Mike Garnham

Personal information
- Full name: Michael Anthony Garnham
- Born: 20 August 1960 (age 65) Johannesburg, South Africa
- Batting: Right-handed
- Role: Wicketkeeper-batsman

Domestic team information
- 1978–1979: Gloucestershire
- 1980–1988: Leicestershire
- 1989–1995: Essex

Career statistics
| Competition | FC | List A |
| Matches | 207 | 256 |
| Runs scored | 6240 | 2640 |
| Batting average | 27.48 | 18.72 |
| 100s/50s | 5/33 | 1/4 |
| Top score | 123 | 110 |
| Balls bowled | 24 | – |
| Wickets | 0 | – |
| Bowling average | – | – |
| 5 wickets in innings | – | – |
| 10 wickets in match | – | – |
| Best bowling | – | – |
| Catches/stumpings | 429/41 | 217/37 |
- Source: Cricinfo, 4 June 2022

= Mike Garnham =

English cricketer

Michael Anthony Garnham (born 20 August 1960) is a former English cricketer who played for Essex, Leicestershire and Gloucestershire as a wicket-keeper/batsman between 1979 and 1995.

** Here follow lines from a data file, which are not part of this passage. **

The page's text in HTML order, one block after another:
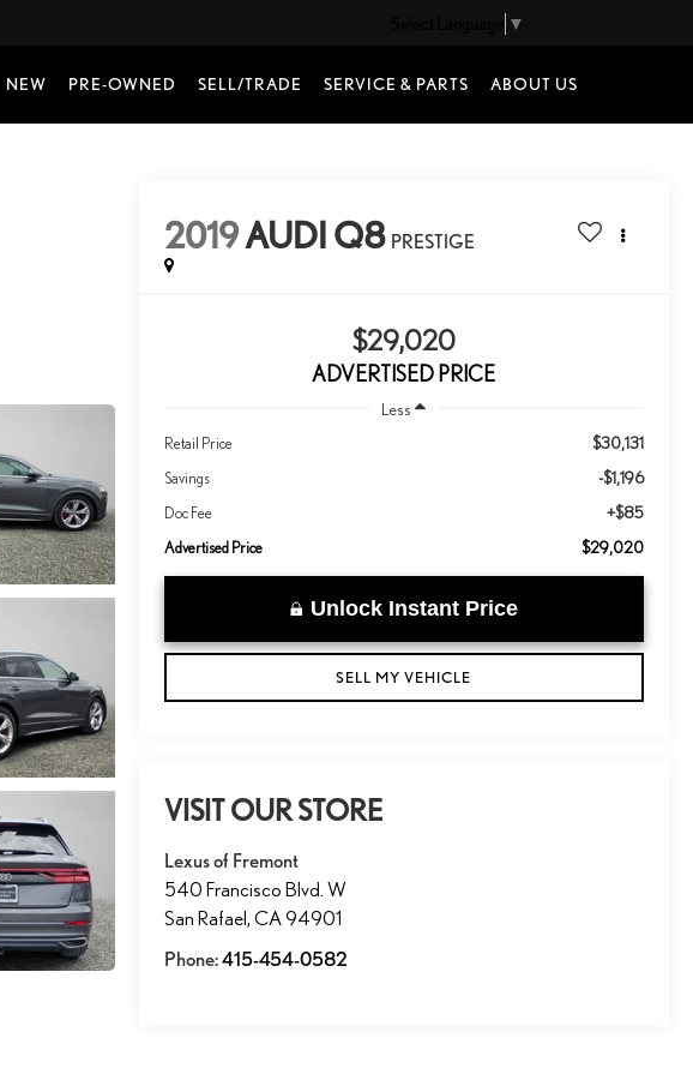
▼
NEW PRE-OWNED SELL/TRADE SERVICE & PARTS ABOUT US
2019AUDI Q8 PRESTIGE
$29,020
ADVERTISED PRICE
Less
Retail Price $30,131
Savings -$1,196
Doc Fee +$85
Advertised Price $29,020
Unlock Instant Price
SELL MY VEHICLE
VISIT OUR STORE
Lexus of Fremont
540 Francisco Blvd. W
San Rafael,CA 94901
Phone:415-454-0582
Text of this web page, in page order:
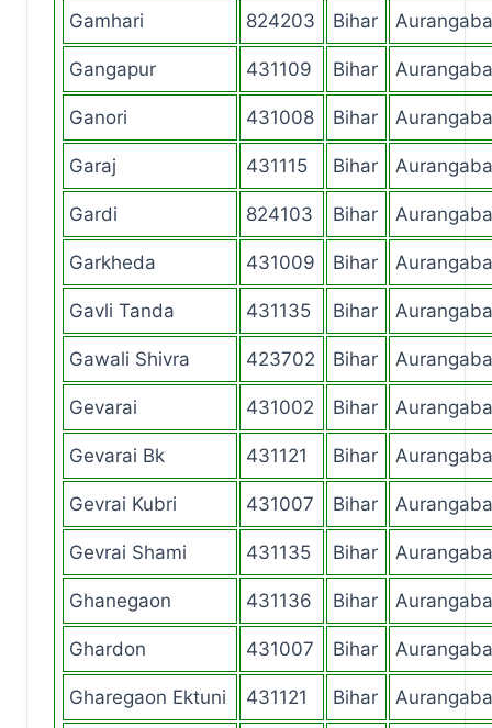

While attending North Devon College in Barnstaple, Garnham was selected to tour India with an English Schools team in 1977-78. He also toured Australia with England Young Cricketers in 1978-79.

In 1985 Garnham helped Leicestershire win the Benson and Hedges Cup, joining Peter Willey in an unbroken match-clinching partnership of 80 in the final. He also played in the Essex sides which won the County Championship in 1991 and 1992. He made his highest first-class score of 123 in Essex's victory over Leicestershire in September 1991, when he and Nasser Hussain added 316 for the fifth wicket.

Garnham now lives in Halstead, Essex. He works in planning in rural north Essex.